_PROBLEM REQUIREMENTS_
Everything in the listing below should be written out again exactly, except the pictures.

_INFORMATION_
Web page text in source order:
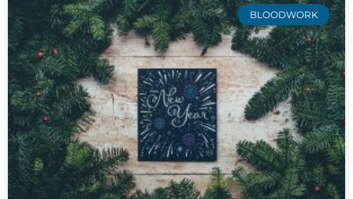
BLOODWORK
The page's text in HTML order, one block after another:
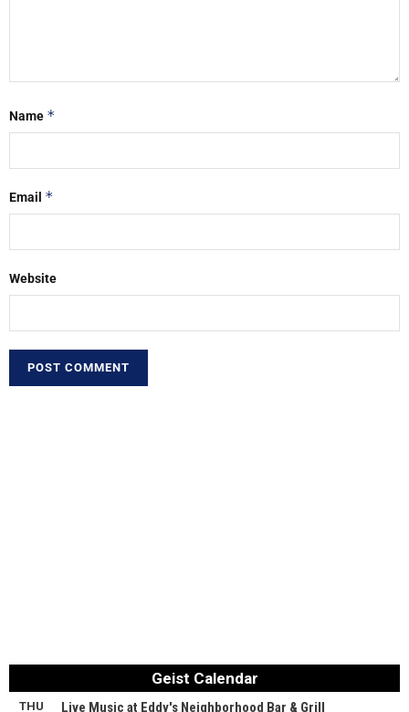
Name *
Email *
Website
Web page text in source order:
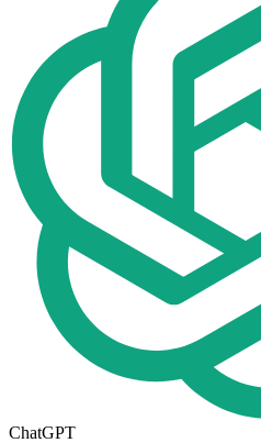
ChatGPT
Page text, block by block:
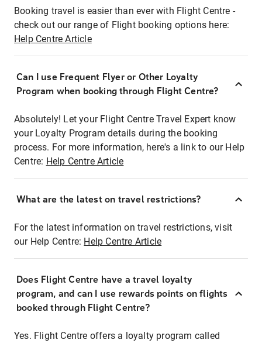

_RESPONSE TO THIS EXERCISE_
Web page text in source order:
BLOODWORK
The page's text in HTML order, one block after another:
Name *
Email *
Website
Web page text in source order:
ChatGPT
Page text, block by block:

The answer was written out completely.